22 de setiembre de 2024
XXV Domingo del Tiempo Ordinario, año B
Mc 9, 30-37
El pasaje evangélico que escuchamos el domingo pasado (Mc 8,27-35) es un punto de inflexión en el relato de Marcos: Pedro había reconocido en Jesús al Mesías esperado por Israel, pero, con su reproche (Mc 8,32), había demostrado que no tenía ninguna expectativa diferente de la de todo el pueblo, es decir, la espera de un Mesías poderoso y liberador, un Mesías fuerte capaz de liberarlos del invasor romano.
En la segunda parte del Evangelio, que comienza precisamente con ese episodio, Jesús centra toda su atención y cuidado en hacer una sola cosa, en instruir a sus discípulos sobre su verdadera identidad, en el estilo de su misión. Los milagros disminuyen, y Jesús está por encima de todo con los suyos, mientras se pone en camino hacia Jerusalén.
Así comienza el pasaje de hoy (Mc 9,30-37): Jesús y los discípulos atraviesan Galilea, pero Jesús se asegura de que nadie lo sepa («No quería que nadie lo supiera» - Mc 9,30), porque necesita estar con los discípulos y revelarles lo que aún no comprenden, algo que será particularmente difícil de entender y aceptar: su muerte y resurrección.
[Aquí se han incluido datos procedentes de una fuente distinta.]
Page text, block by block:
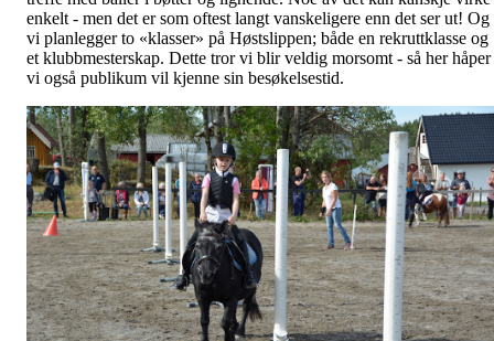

El objetivo de la enseñanza de Jesús, de hecho, es uno solo, la Pascua. Esa será la forma en que Jesús tomará sobre sus hombros la maldad de los hombres, de cada hombre, y será sanación y salvación para todos; este será su modo de ser el Mesías esperado, el pastor del pueblo de Dios.
Jesús abordará abiertamente el tema tres veces, y cada vez la reacción de los discípulos es la de aquellos que no quieren o no pueden entender. Hoy vemos la segunda de esta tentativa de Jesús, después de haber visto la primera el domingo pasado, junto con la consiguiente reacción de Pedro.
Jesús, por tanto, repite el anuncio de su pasión y resurrección («El Hijo del hombre es entregado en manos de los hombres y lo matarán; pero cuando lo maten, resucitará a los tres días» - Mc 9,31). Él nunca separa estos dos momentos, la muerte y la resurrección, y esta es la verdadera y gran enseñanza: no hay gloria que no pase por el don de sí mismo, y no hay don de sí mismo que no conduzca a la gloria.
Pero para los discípulos estas palabras son incomprensibles (Mc 9,32): no porque sea un lenguaje abstruso, con palabras difíciles. Son incomprensibles porque hablan de una realidad inaceptable, una realidad demasiado alejada de las ideas y la imaginación que está arraigada en sus mentes.
Los discípulos no quieren entender, y la señal es que, aunque no hayan comprendido, no piden explicaciones («Pero no entendían estas palabras y tenían miedo de preguntarle» - Mc 9,32).
En lugar de pedir explicaciones, los discípulos hablan de otra cosa. Es una manera de silenciar la Palabra de la Cruz, de cubrirla con otras palabras, de no darle espacio, de olvidarla, de no dejarla entrar en la vida. Muchas de nuestras palabras a veces tienen este propósito, no para ayudarnos a entrar en el misterio de la Pascua que habita en nuestras vidas, sino para permanecer fuera de él, para distraernos, para anestesiarnos un poco.
De lo que están hablando los discípulos es exactamente lo opuesto a la Palabra de la Cruz. Pronuncian las palabras de la grandeza, del poder, de quién de ellos es más importante («Discutían entre sí quién era el más grande» - Mc 9,34): dan voz a los deseos profundos que orientan sus vidas.
Jesús, sin embargo, a diferencia de los discípulos, no tiene miedo de interrogarlos y es Él quien les pide explicaciones de lo que estaban hablando («Les pregunta: ¿Qué discutíais por el camino?» - Mc 9,33).
La respuesta de los discípulos a la pregunta de Jesús es el silencio («Y callaron» – Mc 9,34): al no haber escuchado la Palabra de la Cruz, no tienen palabras verdaderas y "correctas", como las que vimos pronunciadas por el hombre curado en el Evangelio hace dos domingos (Mc 7,35).
El corazón de los discípulos no es todavía un corazón curado: persiguen en vano sueños de grandeza que no tienen nada que ver con la verdadera gloria.
La buena noticia de hoy es que Jesús no se detiene ante nuestro silencio, ni siquiera ante nuestro miedo.
A los discípulos, que todavía no saben escuchar la Palabra de Pascua, Jesús les muestra un símbolo evocador de lo que es la verdadera grandeza.
El símbolo es el abrazo con el que Jesús acoge a un niño (Mc 9,36), para decir que la verdadera grandeza está cuando uno es capaz de acoger a los demás tal como son, haciéndose pan para el hambre de cada pequeño.